A judge tells federal agencies they can't enforce anti-trans bias policies against Catholic groups

2025-06-06 07:53 Last Updated At:08:10

BISMARCK, N.D. (AP) — Two federal agencies cannot punish Catholic employers and health care providers if they refuse for religious reasons to provide gender-affirming care to transgender patients or won't provide health insurance coverage for such care to their workers, a federal judge ruled Thursday.

The ruling from U.S. District Judge Peter Welte, the chief federal judge in North Dakota, bars the U.S. Department of Health and Human Services from enforcing a health care rule it imposed in 2024 under Democratic President Joe Biden. The rule said that existing policies against sex discrimination covered discrimination based on gender identity, so that health care providers risked losing federal funds if they refused to provide gender-affirming care.

Welte also barred the U.S. Equal Employment Opportunity Commission from telling employers that a failure to have health plans cover gender-affirming care for their workers would represent discrimination based on sex that could lead to a lawsuit against them and penalties.

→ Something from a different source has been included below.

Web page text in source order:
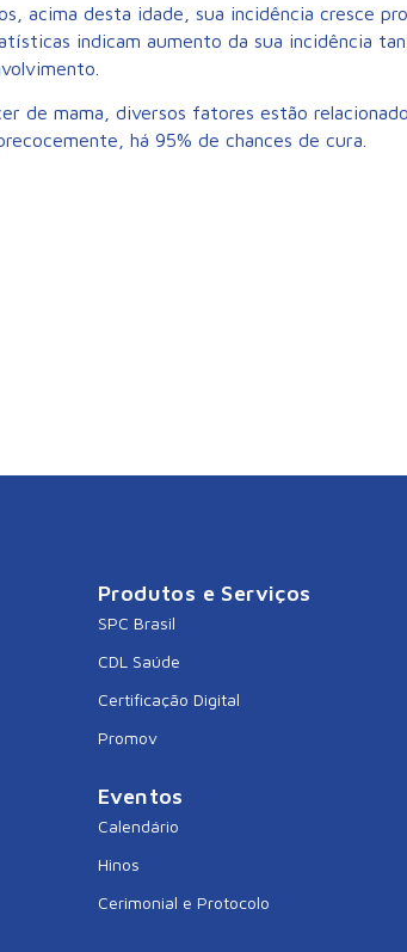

The judge rejected a request from an order of nuns, two Catholic homes and the Catholic Benefits Association, which represents employers, to impose similar bans on each agency covering abortion and fertility treatments Catholic organizations consider immoral. He said those claims were “underdeveloped” and not ready for court review.

But he concluded that allowing the two agencies to enforce policies on gender-affirming care or health coverage for it would restrict employers' and health care providers' ability to live out their religious beliefs, violating a 1992 federal law meant to provide broad protections for religious freedoms. The HHS rule had a provision allowing the agency to make case-by-case exceptions based on religious beliefs, but Welte said that would be insufficient.

“The case-by-case exemption procedure leaves religious organizations unable to predict their legal exposure without furthering any compelling antidiscrimination interests,” wrote Welte, who is based in Fargo.

The two agencies did not immediately respond to email messages seeking comment Thursday.

The Catholic Benefits Association serves more than 9,000 employers and about 164,000 employees enrolled in member health plans, according to its website.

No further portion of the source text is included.